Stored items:
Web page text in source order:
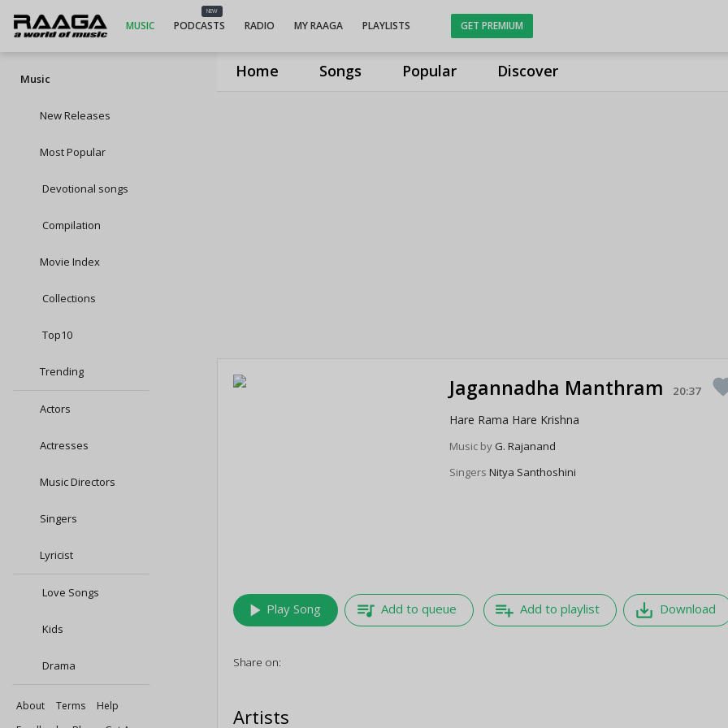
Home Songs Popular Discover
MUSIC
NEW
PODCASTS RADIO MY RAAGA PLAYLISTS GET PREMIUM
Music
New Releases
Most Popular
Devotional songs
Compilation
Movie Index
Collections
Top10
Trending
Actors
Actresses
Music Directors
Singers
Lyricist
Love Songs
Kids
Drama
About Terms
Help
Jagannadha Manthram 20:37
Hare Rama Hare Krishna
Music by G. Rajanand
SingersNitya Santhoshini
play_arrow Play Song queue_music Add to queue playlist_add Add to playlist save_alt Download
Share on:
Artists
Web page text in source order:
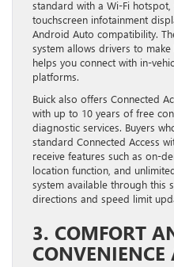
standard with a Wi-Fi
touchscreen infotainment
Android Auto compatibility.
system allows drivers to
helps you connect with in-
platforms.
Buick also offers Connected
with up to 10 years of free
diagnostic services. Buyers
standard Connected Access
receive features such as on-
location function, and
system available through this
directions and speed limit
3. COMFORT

Your assignment: Take the line with "standard with a Wi-Fi" and all lines after it through the end of the records, and write them out exactly; include nothing else.

Expected output:
standard with a Wi-Fi
touchscreen infotainment
Android Auto compatibility.
system allows drivers to
helps you connect with in-
platforms.
Buick also offers Connected
with up to 10 years of free
diagnostic services. Buyers
standard Connected Access
receive features such as on-
location function, and
system available through this
directions and speed limit
3. COMFORT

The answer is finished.